** Input for this task follows **

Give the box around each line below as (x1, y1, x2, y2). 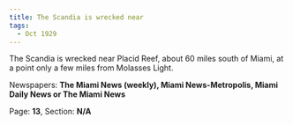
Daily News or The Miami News (9, 89, 126, 99)
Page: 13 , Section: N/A (9, 107, 92, 117)
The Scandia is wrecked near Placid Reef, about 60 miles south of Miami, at (9, 54, 284, 64)
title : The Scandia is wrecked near (9, 12, 144, 22)
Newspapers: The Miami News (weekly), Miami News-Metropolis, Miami (9, 80, 279, 91)
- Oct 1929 (17, 29, 57, 38)
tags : (9, 21, 29, 30)
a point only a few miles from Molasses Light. (9, 62, 174, 73)
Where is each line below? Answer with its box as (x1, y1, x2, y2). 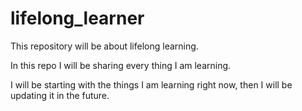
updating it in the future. (10, 89, 110, 101)
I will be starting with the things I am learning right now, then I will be (10, 78, 293, 91)
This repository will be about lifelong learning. (10, 40, 199, 52)
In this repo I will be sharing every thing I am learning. (10, 59, 232, 71)
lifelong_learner (10, 7, 145, 30)
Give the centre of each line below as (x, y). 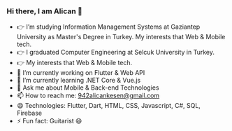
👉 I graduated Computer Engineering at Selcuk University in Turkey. (115, 53)
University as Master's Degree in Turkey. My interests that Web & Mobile (121, 37)
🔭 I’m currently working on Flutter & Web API (81, 73)
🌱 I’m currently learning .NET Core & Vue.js (79, 81)
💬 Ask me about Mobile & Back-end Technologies (88, 88)
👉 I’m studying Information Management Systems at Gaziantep (108, 27)
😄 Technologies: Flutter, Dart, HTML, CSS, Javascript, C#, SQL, (108, 106)
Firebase (29, 113)
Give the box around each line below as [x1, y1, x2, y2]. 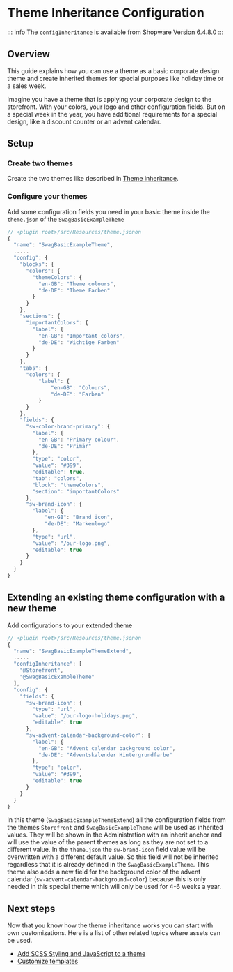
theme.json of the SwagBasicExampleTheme [7, 215, 124, 223]
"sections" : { [19, 313, 61, 320]
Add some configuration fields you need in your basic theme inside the [7, 207, 210, 216]
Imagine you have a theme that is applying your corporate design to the [7, 95, 212, 103]
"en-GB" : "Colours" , [51, 384, 111, 391]
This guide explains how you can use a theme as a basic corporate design [7, 66, 220, 75]
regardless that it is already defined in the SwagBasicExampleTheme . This [7, 860, 209, 869]
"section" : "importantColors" [32, 488, 120, 495]
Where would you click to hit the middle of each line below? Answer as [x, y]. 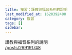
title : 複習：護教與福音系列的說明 [36, 9]
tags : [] [14, 23]
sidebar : [14, 28]
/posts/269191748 [23, 48]
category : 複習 [20, 18]
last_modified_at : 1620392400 [36, 14]
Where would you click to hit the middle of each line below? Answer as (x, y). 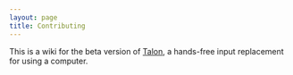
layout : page (33, 17)
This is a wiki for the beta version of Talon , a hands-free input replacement (146, 51)
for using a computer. (49, 61)
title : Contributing (48, 26)
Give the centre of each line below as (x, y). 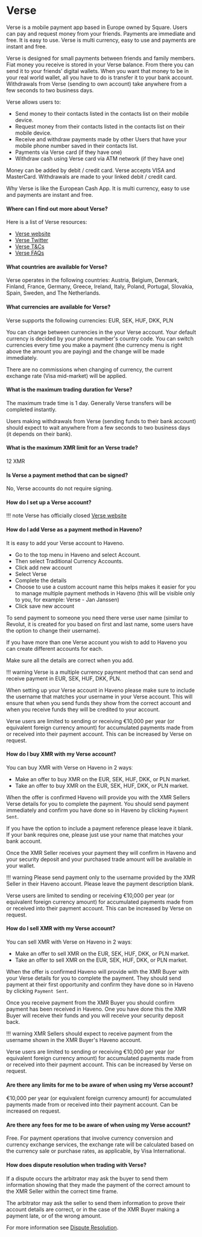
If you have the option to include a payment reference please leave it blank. (100, 828)
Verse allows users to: (34, 102)
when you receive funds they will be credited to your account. (83, 709)
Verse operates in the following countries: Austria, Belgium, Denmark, (93, 280)
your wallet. (21, 865)
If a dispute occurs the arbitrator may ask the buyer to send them (87, 1178)
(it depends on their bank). (39, 434)
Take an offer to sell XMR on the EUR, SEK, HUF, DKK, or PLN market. (101, 960)
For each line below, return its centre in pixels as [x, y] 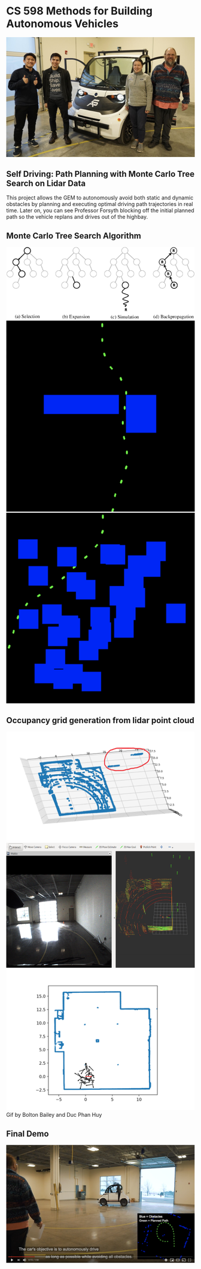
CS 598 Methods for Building [80, 11]
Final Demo [28, 1134]
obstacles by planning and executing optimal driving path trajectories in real [100, 204]
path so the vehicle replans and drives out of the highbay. [77, 217]
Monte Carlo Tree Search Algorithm [74, 236]
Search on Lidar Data [46, 183]
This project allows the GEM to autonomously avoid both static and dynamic [100, 198]
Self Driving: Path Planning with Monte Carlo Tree [100, 174]
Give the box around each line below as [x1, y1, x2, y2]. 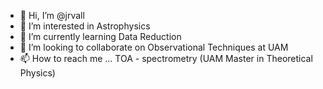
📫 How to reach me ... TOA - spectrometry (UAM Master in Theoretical [19, 53, 313, 64]
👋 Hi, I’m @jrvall [19, 10, 85, 21]
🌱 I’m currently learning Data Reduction [19, 31, 182, 42]
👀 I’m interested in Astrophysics [19, 20, 151, 32]
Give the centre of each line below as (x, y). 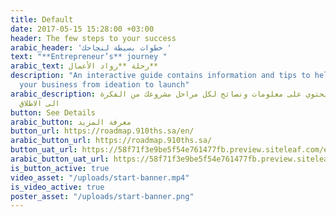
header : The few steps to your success (93, 38)
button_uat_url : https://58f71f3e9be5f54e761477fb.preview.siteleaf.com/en (171, 150)
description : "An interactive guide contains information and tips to (160, 76)
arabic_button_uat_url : (60, 159)
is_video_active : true (57, 187)
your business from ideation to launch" (104, 85)
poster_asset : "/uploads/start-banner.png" (102, 196)
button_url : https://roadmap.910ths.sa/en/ (102, 131)
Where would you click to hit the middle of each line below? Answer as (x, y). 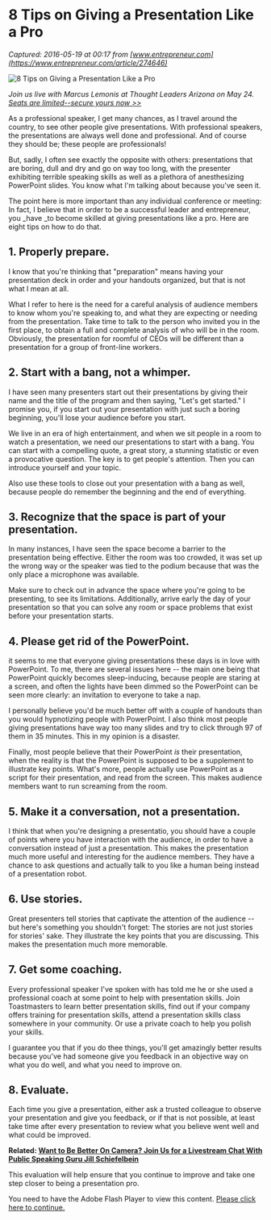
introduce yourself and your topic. (65, 467)
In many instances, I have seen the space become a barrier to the (117, 549)
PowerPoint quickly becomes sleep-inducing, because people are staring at (134, 678)
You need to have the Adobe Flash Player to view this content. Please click (132, 1199)
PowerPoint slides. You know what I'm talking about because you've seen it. (135, 185)
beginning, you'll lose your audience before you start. (97, 418)
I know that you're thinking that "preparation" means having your (116, 271)
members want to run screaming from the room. (88, 786)
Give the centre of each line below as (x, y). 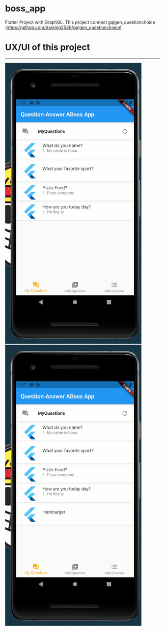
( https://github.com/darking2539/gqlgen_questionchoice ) (63, 27)
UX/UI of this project (48, 47)
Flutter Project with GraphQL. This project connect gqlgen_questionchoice (80, 22)
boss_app (25, 9)
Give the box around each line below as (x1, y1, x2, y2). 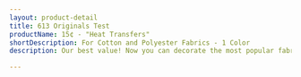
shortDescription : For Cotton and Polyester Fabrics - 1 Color (9, 38, 251, 47)
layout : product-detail (9, 13, 99, 22)
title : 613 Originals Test (9, 21, 110, 30)
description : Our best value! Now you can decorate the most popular (9, 47, 275, 56)
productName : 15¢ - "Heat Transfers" (9, 30, 150, 38)
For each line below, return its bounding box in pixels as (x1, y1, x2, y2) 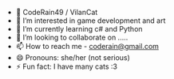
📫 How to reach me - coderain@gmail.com (15, 42, 160, 51)
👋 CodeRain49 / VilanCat (15, 8, 98, 17)
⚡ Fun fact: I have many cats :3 (15, 62, 118, 71)
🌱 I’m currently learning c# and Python (15, 24, 143, 33)
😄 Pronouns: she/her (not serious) (15, 53, 130, 62)
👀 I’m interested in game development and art (15, 16, 166, 25)
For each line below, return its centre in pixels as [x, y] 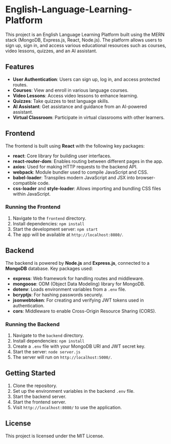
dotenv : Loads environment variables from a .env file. [69, 289]
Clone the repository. [35, 386]
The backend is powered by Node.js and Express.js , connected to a [78, 263]
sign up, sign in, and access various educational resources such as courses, [86, 45]
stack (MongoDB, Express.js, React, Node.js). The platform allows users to [84, 40]
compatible [25, 183]
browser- [146, 177]
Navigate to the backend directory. [48, 335]
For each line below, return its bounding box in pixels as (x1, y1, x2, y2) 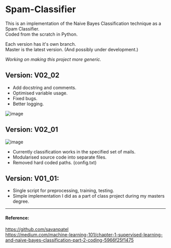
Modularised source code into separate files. (12, 154, 107, 160)
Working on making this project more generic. (5, 56, 102, 62)
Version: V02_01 (5, 126, 59, 134)
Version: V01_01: (5, 174, 60, 182)
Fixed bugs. (12, 95, 38, 101)
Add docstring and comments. (12, 84, 76, 90)
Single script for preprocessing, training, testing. (12, 188, 115, 194)
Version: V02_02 (5, 71, 60, 80)
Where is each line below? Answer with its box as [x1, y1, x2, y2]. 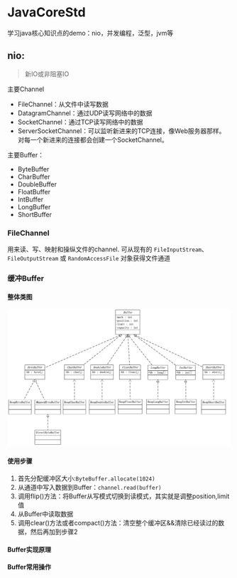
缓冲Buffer [7, 273, 45, 283]
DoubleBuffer [17, 179, 57, 189]
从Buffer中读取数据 [17, 510, 74, 518]
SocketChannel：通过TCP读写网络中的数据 [17, 117, 143, 126]
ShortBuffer [17, 210, 52, 219]
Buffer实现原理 [7, 545, 52, 554]
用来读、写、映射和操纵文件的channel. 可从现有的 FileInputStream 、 [7, 245, 208, 253]
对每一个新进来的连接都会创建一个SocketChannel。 [17, 135, 168, 144]
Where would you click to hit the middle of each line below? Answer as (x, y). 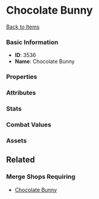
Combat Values (29, 124)
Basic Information (32, 42)
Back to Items (23, 27)
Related (21, 160)
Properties (22, 77)
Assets (17, 140)
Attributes (21, 93)
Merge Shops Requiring (41, 177)
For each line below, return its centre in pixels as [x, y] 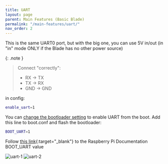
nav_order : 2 [19, 29]
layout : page [19, 15]
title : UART [18, 10]
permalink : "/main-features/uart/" [43, 24]
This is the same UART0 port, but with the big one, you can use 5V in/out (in [84, 43]
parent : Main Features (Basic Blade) [45, 19]
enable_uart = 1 [20, 107]
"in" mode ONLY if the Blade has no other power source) [64, 48]
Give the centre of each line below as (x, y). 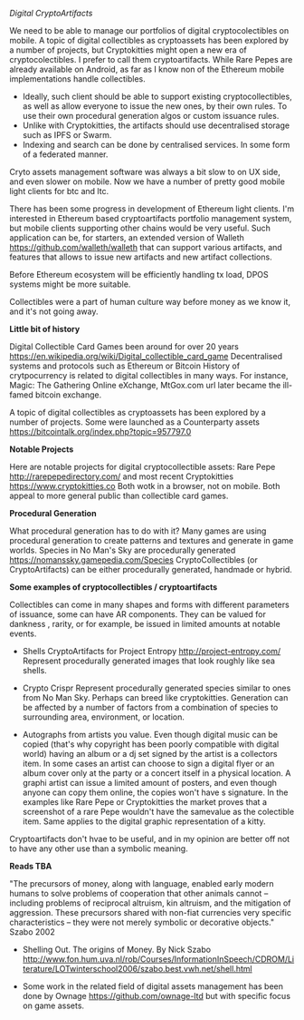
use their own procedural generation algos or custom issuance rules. (151, 116)
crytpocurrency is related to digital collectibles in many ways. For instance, (149, 375)
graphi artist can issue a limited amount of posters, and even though (150, 783)
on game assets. (53, 1005)
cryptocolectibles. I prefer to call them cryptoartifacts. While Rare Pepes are (151, 59)
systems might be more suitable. (70, 284)
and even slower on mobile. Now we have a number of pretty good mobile (147, 181)
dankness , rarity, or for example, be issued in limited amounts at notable (145, 624)
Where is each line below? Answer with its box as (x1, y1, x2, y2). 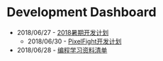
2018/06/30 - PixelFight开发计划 (27, 36, 122, 46)
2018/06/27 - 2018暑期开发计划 (16, 28, 109, 36)
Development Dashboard (6, 4, 157, 20)
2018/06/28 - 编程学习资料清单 (16, 46, 108, 54)
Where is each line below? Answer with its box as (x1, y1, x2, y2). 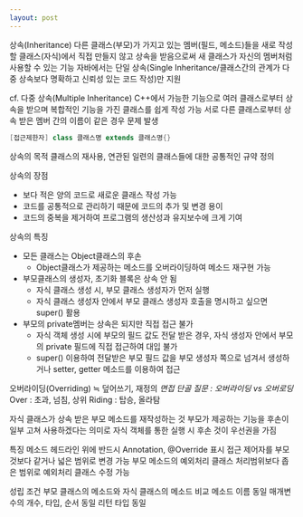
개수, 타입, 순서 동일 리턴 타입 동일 (25, 497, 147, 508)
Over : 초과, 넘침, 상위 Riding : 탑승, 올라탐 (9, 394, 161, 405)
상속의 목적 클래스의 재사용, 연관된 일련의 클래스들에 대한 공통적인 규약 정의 (9, 150, 275, 161)
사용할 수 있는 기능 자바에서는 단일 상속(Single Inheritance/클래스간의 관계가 (9, 62, 280, 72)
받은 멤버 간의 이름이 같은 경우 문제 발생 (18, 115, 159, 126)
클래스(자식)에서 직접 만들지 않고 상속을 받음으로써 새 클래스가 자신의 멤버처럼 (18, 51, 293, 62)
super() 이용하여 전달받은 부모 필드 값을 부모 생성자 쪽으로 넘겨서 (35, 352, 266, 363)
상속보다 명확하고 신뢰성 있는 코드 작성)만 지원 (18, 73, 182, 84)
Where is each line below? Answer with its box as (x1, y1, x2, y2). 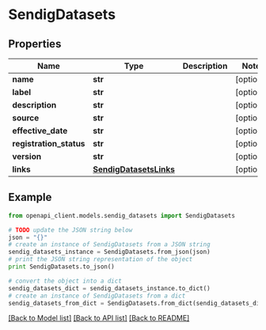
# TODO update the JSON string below (8, 226, 133, 234)
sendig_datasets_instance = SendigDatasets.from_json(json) (8, 248, 211, 256)
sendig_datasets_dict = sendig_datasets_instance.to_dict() (8, 284, 211, 292)
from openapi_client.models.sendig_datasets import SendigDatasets (8, 211, 236, 219)
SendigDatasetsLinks (93, 164, 176, 175)
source (12, 112, 40, 123)
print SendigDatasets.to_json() (8, 263, 115, 271)
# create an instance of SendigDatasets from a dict (8, 291, 186, 300)
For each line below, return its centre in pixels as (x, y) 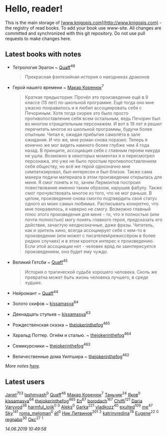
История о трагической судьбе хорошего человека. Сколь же (91, 272)
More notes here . (23, 366)
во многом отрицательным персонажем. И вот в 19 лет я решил (93, 124)
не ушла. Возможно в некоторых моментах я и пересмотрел (90, 156)
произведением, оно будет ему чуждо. (66, 252)
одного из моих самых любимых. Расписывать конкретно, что (91, 204)
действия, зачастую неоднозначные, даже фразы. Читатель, (89, 225)
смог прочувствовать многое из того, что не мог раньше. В (88, 193)
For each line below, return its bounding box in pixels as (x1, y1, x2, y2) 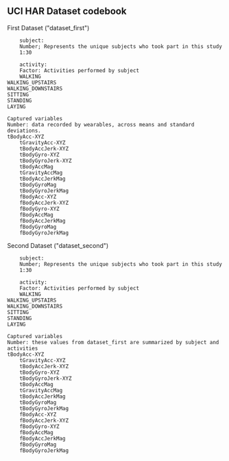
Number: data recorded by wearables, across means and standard (7, 121, 195, 128)
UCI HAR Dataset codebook (7, 5, 127, 17)
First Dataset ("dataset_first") (7, 23, 90, 32)
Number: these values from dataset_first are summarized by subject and (7, 339, 219, 346)
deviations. (7, 127, 41, 134)
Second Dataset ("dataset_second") (7, 241, 109, 249)

** End of Input for this task **

Required work: Out of the records above, please copy exactly the lines from the line with "Search on Lidar Data [46, 183]" up to and including the line with "boss_app (25, 9)", minus the pictures.

Exercise solution:
Search on Lidar Data [46, 183]
This project allows the GEM to autonomously avoid both static and dynamic [100, 198]
Self Driving: Path Planning with Monte Carlo Tree [100, 174]
Give the box around each line below as [x1, y1, x2, y2]. 
📫 How to reach me ... TOA - spectrometry (UAM Master in Theoretical [19, 53, 313, 64]
👋 Hi, I’m @jrvall [19, 10, 85, 21]
🌱 I’m currently learning Data Reduction [19, 31, 182, 42]
👀 I’m interested in Astrophysics [19, 20, 151, 32]
Give the centre of each line below as (x, y). 
header : The few steps to your success (93, 38)
button_uat_url : https://58f71f3e9be5f54e761477fb.preview.siteleaf.com/en (171, 150)
description : "An interactive guide contains information and tips to (160, 76)
arabic_button_uat_url : (60, 159)
is_video_active : true (57, 187)
your business from ideation to launch" (104, 85)
poster_asset : "/uploads/start-banner.png" (102, 196)
button_url : https://roadmap.910ths.sa/en/ (102, 131)
Where would you click to hit the middle of each line below? Answer as (x, y). 
introduce yourself and your topic. (65, 467)
In many instances, I have seen the space become a barrier to the (117, 549)
PowerPoint quickly becomes sleep-inducing, because people are staring at (134, 678)
You need to have the Adobe Flash Player to view this content. Please click (132, 1199)
PowerPoint slides. You know what I'm talking about because you've seen it. (135, 185)
beginning, you'll lose your audience before you start. (97, 418)
I know that you're thinking that "preparation" means having your (116, 271)
members want to run screaming from the room. (88, 786)
Give the centre of each line below as (x, y). 
( https://github.com/darking2539/gqlgen_questionchoice ) (63, 27)
UX/UI of this project (48, 47)
Flutter Project with GraphQL. This project connect gqlgen_questionchoice (80, 22)
boss_app (25, 9)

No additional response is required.